When Jessica is reunited with Seth, she finds out he had been whisked away to treat the gunshot wounds of mob patriarch Carmine. After a round-trip, blindfolded commute to a country estate, Seth thinks his job is done; but one hour later, Carmine dies, and the family thinks Seth killed him. To get revenge, Jessica and Seth are kidnapped and held hostage. The only way to save themselves is to prove who really killed Carmine.

“Who Killed J.B. Fletcher?” (Season 7, Episode 14)

Jessica is ready to relax after a book signing event — until she turns on the news to find out that in the little town of Bremerson, Texas, she was arrested for breaking and entering. And in a dog kennel of all places. Jessica heads down to clear up the case of mistaken identity, but when her impersonator turns up dead, her trip becomes more than a weekend errand.

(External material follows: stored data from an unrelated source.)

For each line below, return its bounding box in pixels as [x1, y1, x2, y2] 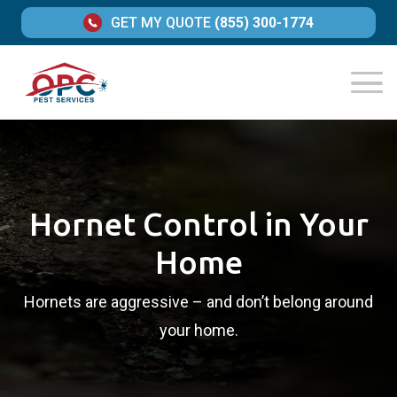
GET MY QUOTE [110, 14, 211, 32]
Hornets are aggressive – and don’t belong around [24, 292, 373, 312]
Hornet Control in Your [28, 206, 369, 243]
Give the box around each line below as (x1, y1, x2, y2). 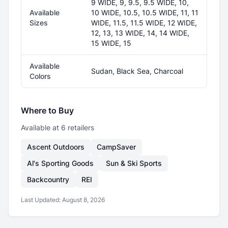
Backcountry (27, 175, 69, 184)
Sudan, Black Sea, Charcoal (91, 67, 183, 75)
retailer (66, 123, 91, 132)
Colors (30, 72, 51, 80)
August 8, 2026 (62, 196, 105, 204)
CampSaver (97, 142, 136, 151)
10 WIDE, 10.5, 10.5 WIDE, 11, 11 (91, 8, 198, 17)
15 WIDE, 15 (91, 39, 131, 47)
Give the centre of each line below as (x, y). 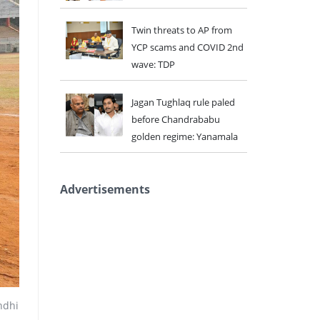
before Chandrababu (175, 119)
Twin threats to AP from (181, 30)
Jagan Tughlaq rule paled (183, 102)
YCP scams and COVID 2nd (187, 47)
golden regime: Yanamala (184, 136)
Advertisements (105, 189)
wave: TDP (153, 64)
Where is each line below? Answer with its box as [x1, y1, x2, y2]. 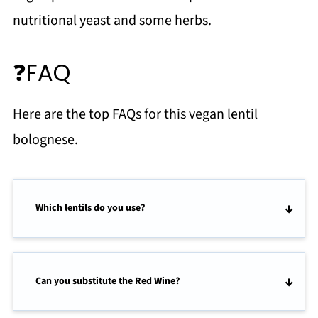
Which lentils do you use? [35, 201, 145, 216]
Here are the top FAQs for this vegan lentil [12, 104, 258, 125]
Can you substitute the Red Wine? [35, 274, 180, 289]
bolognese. [12, 130, 78, 150]
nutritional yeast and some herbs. [12, 11, 212, 31]
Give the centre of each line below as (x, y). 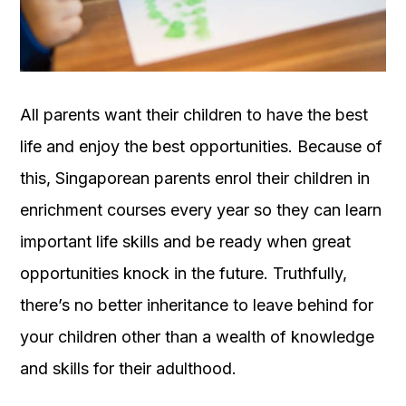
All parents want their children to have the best (194, 115)
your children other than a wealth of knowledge (197, 337)
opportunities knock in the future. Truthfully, (184, 274)
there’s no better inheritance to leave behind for (197, 305)
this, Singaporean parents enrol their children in (195, 179)
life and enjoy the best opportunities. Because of (201, 147)
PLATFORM (47, 37)
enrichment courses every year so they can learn (201, 210)
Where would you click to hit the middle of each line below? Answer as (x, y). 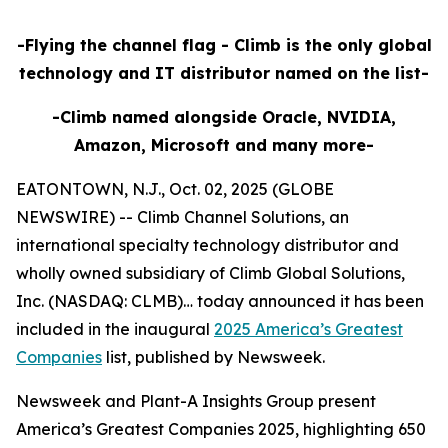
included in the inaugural (115, 329)
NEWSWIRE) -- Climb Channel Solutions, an (182, 217)
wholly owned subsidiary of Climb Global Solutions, (210, 273)
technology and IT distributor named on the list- (224, 73)
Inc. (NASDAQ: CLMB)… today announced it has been (220, 301)
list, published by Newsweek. (213, 357)
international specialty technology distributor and (207, 245)
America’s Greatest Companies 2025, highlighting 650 (221, 429)
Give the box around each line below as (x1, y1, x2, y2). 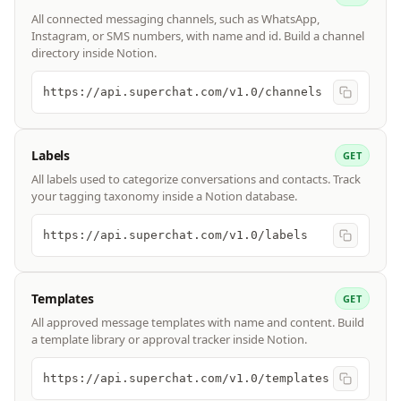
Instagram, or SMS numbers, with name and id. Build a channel (31, 28, 364, 45)
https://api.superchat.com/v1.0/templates (43, 371, 329, 386)
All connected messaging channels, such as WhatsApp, (31, 11, 320, 28)
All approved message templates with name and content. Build (31, 314, 364, 331)
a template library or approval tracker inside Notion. (31, 331, 307, 348)
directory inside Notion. (31, 45, 157, 62)
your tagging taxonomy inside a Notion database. (31, 188, 297, 205)
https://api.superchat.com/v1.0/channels (43, 85, 322, 99)
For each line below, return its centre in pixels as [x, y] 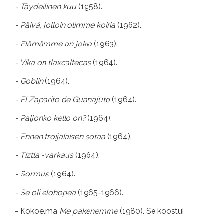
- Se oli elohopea [46, 193]
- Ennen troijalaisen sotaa [61, 137]
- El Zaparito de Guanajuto [63, 100]
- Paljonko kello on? [51, 118]
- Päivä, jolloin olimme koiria [66, 25]
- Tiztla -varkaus [45, 155]
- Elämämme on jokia [54, 44]
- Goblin [30, 81]
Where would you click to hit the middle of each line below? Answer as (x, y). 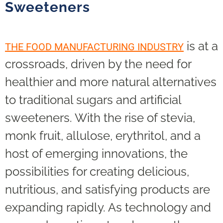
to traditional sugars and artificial (93, 100)
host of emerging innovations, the (96, 154)
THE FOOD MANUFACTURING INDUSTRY (94, 47)
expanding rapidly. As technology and (108, 208)
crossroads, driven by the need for (98, 64)
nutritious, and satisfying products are (108, 190)
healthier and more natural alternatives (111, 82)
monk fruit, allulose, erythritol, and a (103, 136)
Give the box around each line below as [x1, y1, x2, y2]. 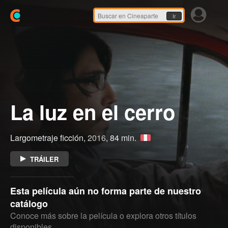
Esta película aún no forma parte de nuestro [10, 184, 201, 197]
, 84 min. [106, 132, 138, 144]
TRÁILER [30, 154, 59, 164]
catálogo [10, 197, 48, 210]
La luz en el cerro [10, 97, 175, 126]
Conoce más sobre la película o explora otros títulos [10, 210, 196, 221]
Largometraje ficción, [10, 132, 88, 144]
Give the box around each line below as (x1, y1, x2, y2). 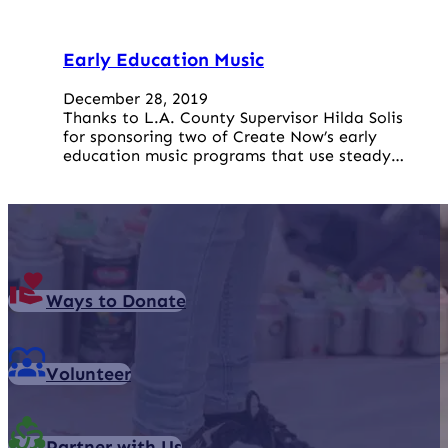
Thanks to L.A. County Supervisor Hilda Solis (63, 108, 403, 128)
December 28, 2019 (63, 89, 208, 109)
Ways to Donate (46, 290, 186, 313)
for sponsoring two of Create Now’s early (63, 127, 377, 147)
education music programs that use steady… (63, 146, 404, 166)
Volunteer (46, 363, 131, 386)
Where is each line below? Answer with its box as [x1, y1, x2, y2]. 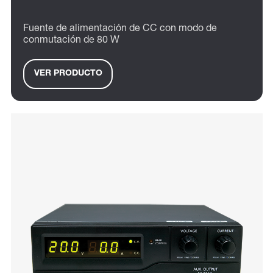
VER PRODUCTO [34, 69, 102, 79]
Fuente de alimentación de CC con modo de [23, 24, 217, 34]
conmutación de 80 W [23, 35, 119, 46]
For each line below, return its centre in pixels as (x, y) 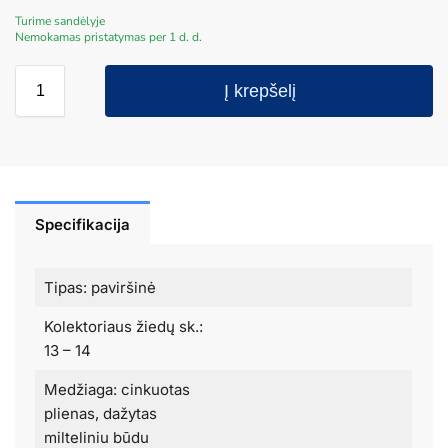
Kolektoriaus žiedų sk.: (123, 326)
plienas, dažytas (100, 413)
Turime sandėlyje (60, 20)
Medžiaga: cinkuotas (116, 389)
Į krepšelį (260, 90)
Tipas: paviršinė (99, 287)
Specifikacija (82, 224)
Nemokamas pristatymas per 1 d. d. (108, 36)
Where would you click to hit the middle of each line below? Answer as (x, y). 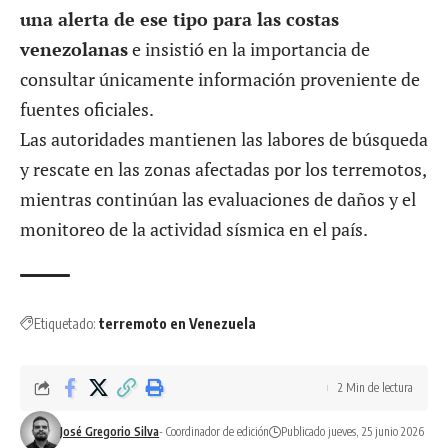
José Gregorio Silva (110, 431)
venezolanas (74, 48)
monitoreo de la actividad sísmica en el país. (194, 228)
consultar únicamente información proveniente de (220, 78)
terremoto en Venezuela (177, 323)
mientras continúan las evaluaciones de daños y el (218, 198)
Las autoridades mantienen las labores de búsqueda (224, 138)
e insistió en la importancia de (249, 48)
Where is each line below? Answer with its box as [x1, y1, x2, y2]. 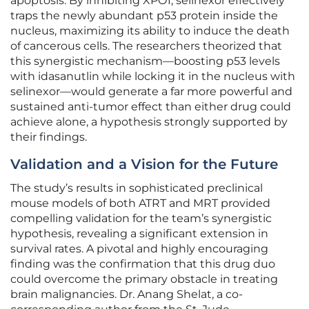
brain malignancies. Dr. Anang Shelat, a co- [10, 288, 243, 301]
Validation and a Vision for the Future [10, 156, 278, 173]
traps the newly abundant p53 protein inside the [10, 9, 278, 23]
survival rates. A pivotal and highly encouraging [10, 242, 268, 256]
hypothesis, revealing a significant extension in [10, 227, 268, 241]
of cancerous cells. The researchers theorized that [10, 39, 282, 53]
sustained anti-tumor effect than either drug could [10, 100, 291, 114]
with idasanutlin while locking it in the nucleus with [10, 70, 295, 83]
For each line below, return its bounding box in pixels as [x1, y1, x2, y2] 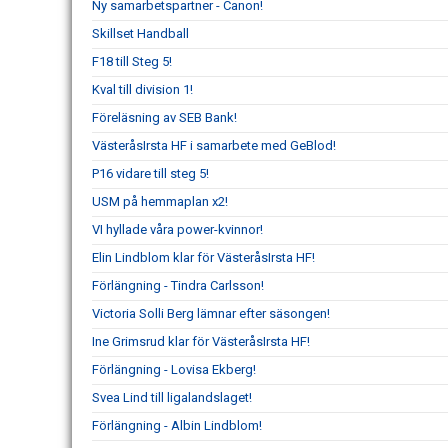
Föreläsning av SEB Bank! [92, 110, 237, 126]
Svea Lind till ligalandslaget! [92, 390, 252, 406]
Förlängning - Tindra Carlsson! [92, 278, 264, 294]
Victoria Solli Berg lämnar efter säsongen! [92, 306, 330, 322]
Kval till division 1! [92, 82, 193, 98]
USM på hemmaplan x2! [92, 194, 228, 210]
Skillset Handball [92, 26, 189, 42]
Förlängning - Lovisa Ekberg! [92, 362, 256, 378]
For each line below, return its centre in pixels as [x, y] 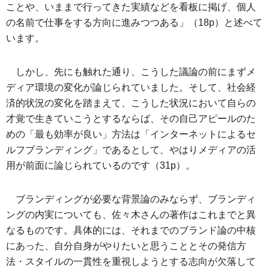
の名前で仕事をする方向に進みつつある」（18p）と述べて [134, 22]
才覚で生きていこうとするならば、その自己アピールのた [131, 118]
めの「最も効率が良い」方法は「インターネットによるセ [131, 134]
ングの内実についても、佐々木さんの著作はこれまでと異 [131, 214]
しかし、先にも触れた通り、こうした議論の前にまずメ [136, 71]
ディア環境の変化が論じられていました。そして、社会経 [131, 87]
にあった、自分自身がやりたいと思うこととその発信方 [126, 246]
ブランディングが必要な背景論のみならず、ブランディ [136, 199]
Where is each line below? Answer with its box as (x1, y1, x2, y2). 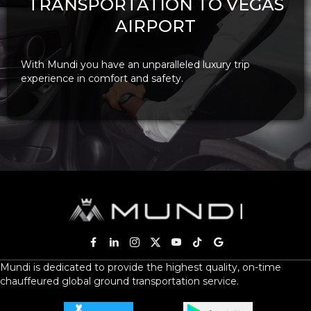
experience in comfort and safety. (21, 72, 183, 85)
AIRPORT (115, 15, 196, 36)
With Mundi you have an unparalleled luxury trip (21, 58, 250, 71)
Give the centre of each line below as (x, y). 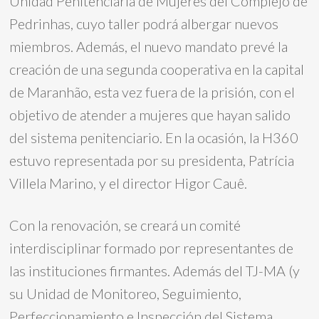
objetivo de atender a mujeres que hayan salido (150, 115)
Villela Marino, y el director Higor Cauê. (129, 183)
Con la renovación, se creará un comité (125, 225)
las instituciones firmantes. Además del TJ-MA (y (155, 271)
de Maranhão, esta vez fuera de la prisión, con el (152, 92)
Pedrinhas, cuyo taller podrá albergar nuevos (144, 23)
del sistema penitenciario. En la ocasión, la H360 (154, 137)
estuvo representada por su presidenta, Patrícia (152, 160)
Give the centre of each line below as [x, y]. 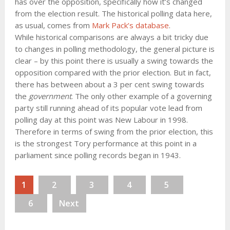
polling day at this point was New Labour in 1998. [101, 119]
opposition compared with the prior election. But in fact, [113, 72]
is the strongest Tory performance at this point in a [106, 143]
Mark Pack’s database [130, 25]
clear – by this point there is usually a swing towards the [114, 60]
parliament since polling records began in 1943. [98, 155]
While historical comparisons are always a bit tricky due [111, 37]
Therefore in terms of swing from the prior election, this [114, 131]
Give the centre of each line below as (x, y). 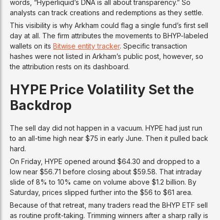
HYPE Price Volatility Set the (102, 89)
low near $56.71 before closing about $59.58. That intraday (106, 171)
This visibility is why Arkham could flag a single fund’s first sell (109, 25)
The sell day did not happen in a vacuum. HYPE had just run (106, 128)
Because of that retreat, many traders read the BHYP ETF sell (109, 205)
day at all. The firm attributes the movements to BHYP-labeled (109, 35)
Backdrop (41, 105)
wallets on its (31, 46)
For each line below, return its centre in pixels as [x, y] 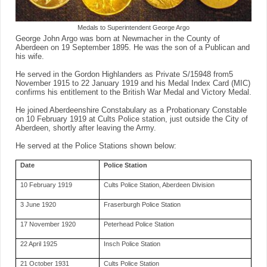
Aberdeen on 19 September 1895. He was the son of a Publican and [133, 48]
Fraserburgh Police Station [142, 205]
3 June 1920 [38, 205]
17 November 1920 [48, 224]
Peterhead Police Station [139, 224]
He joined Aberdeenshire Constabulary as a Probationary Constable [131, 111]
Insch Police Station [132, 244]
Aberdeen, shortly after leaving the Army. [86, 128]

The episode features a whole cast of J.B. enthusiasts, including guest performances by Betty Garrett, Marie Windsor, Janet Blair, and Margaret O’Brien. As the death of the impersonator unravels into three different murder investigations, including one man allegedly killed with a rifle by his dog, J.B. works with her fan club to solve the cases. Like Jessica, the group of older women are warm, sincere, and unabashedly nosy. Their overexcitement at the twists of the mystery is also a reminder of the delight in watching the show.

“Murder on Madison Avenue” (Season 8, Episode 22)

For many kids, games like Clue gave them an appetite for murder mystery, and in this episode, Jessica is meeting with executives of the Marathon Toy Corporation to design her own mystery board game. She explores the wonderland workshop of the “eccentric” designer, which has a life-size, nightmare-quality sheriff toy as well as some other trinkets kids would seem more inclined to run away from than to play with. It’s in this workshop that Jessica will later discover the body of the toy CEO, struck in the head, squeezed into the petite car of a kid-size train whirling around the room.

A police lieutenant with a questionable haircut shows up thinking it’s robbery-related, but Jessica and viewers know better than to believe that. It wouldn’t be a corporate-set episode without office affairs, vague talk of securing accounts, and pantsuits with heavy shoulder pads.

“Nan’s Ghost Pt. 1 & Pt. 2” (Season 12, Episodes 6 & 7)

Murder, She Wrote only occasionally tread into supernatural territory. Scorned lovers, desperate heirs, and ambitious businesspeople are much easier to believe as killers than ghosts or witches. But in this spooky episode set in the Irish countryside, somebody wants Jessica to believe a medieval castle is haunted by the ghost of a dead girl trapped in a dungeon. The townspeople think her death was an accident, but Jessica doesn’t buy it.

The secret to the girl’s mysterious death may be found in a buried horde of ancient treasures. Along the way, Jessica herself gets trapped in the dungeon, and she turns out to keep a surprisingly large supply of Werther’s caramels in her purse. As greed motivates more killings, Jessica, alongside her Irish friends with accents of varying quality, must uncover the trove to stop the murders and find out who is responsible.